Asked what the role of industry is, Jennings said it starts with the health care industry becoming more sensitive to the individual needs of patients.

“It's well documented that we treat different patient populations differently within the health care system when we deliver health care. It's well documented that the health care system, in terms of how we cover people, almost explicitly says, ‘It's not my problem,’” when confronted with patients who come from poverty-stricken communities, he said.

Given that Biden did not endorse the idea of Medicare for All in the campaign, preferring instead to strengthen the ACA, Connolly asked, “What are the next steps that we are likely to see from a Biden White House and Congress in that that same vein of health reform, access, affordability, quality?”

Frame it as “cost, coverage, and complexity,” Jennings replied. “The public still is very frustrated with the complexity of our health care system, their out-of-pocket costs.”

Ultimately, he said, “the elephant in the room” has to be addressed—the cost of health care and the cost of prescription drugs. Containing cost would allow for investment in other health care areas, whether it is Medicaid, expanded ACA subsidies, or integrating value-based care with primary care, he said.

In another area of cost, Connolly asked Jennings for his opinion on a legislative priority of AMCP, the passage of a preapproval information exchange (PIE), which seeks to streamline 2 steps in the drug approval process into one. Under the idea, as a developer submits its product to the FDA for review, payers and health plans could begin a simultaneous evaluation of clinical trial and economic information in order to calculate demand and budgetary impacts.
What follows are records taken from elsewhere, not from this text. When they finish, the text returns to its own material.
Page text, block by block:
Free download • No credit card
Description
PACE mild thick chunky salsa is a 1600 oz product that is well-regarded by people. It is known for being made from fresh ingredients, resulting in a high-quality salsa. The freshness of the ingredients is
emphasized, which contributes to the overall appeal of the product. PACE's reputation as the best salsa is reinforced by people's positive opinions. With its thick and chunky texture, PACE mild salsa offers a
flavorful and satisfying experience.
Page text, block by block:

“I would say it makes a lot of sense,” said Jennings. For a payer, if a drug comes out that was not expected, at a high cost, it becomes very difficult to manage and increases premiums. However, he noted, “It is one tool. It is not the tool.”
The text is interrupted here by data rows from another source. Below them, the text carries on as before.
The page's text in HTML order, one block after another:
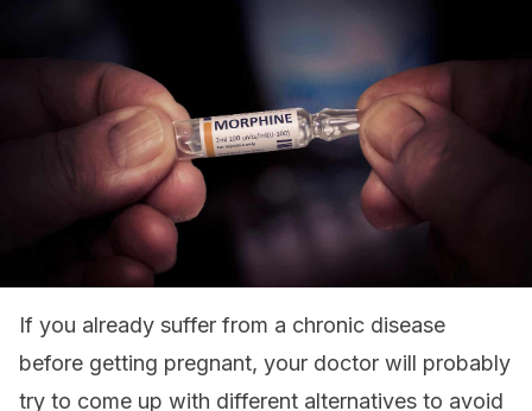
If you already suffer from a chronic disease
before getting pregnant, your doctor will probably
try to come up with different alternatives to avoid
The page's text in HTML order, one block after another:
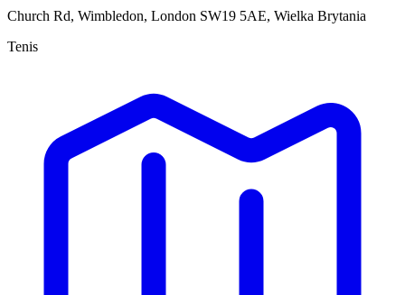
Church Rd, Wimbledon, London SW19 5AE, Wielka Brytania
Tenis
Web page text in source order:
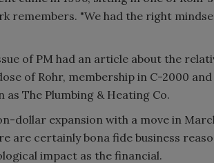
remembers. "We had the right
of PM had an article about the
of Rohr, membership in C-2000
The Plumbing & Heating Co.
dollar expansion with a move in
are certainly bona fide business
impact as the financial.
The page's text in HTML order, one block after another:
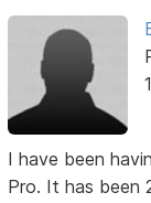
I have been
Pro. It has been
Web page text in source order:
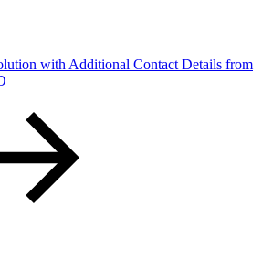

Paying for specialty drugs, which represent a growing share of drug spending for a relatively small slice of the population, is going to become a much larger challenge, Jennings said.

“I don't think we as a country are prepared for some of the pricing that is about to come around the corner here on some of these products,” he said. While increasing access to biosimilars and ending patent abuse would help, he also said policy makers need to be prepared to deal with pricing that at some point becomes abusive.